Could you retype all of the records exactly, leaving out every picture?

Recorded data:
▽
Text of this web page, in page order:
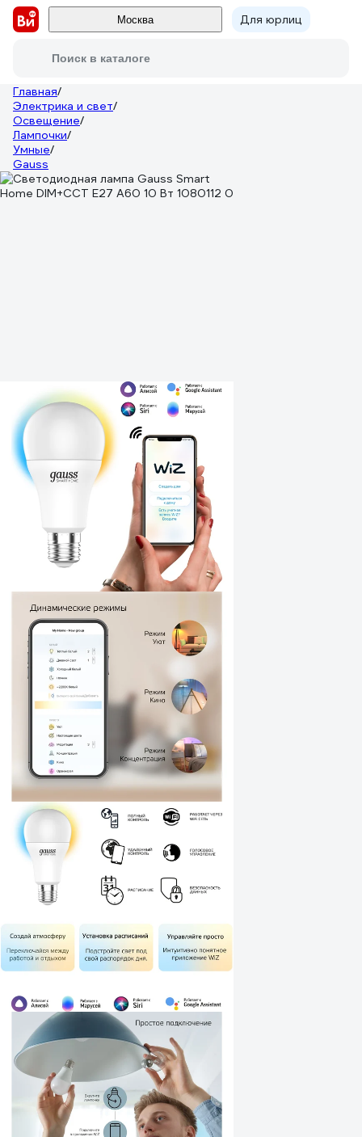
Москва Для юрлиц
Поиск в каталоге
Главная/
Электрика и свет/
Освещение/
Лампочки/
Умные/
Gauss
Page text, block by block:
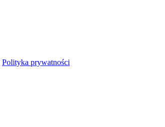
Polityka prywatności
△
**WRITTEN ANSWER**
Text of this web page, in page order:
Москва Для юрлиц
Поиск в каталоге
Главная/
Электрика и свет/
Освещение/
Лампочки/
Умные/
Gauss
Page text, block by block:
Polityka prywatności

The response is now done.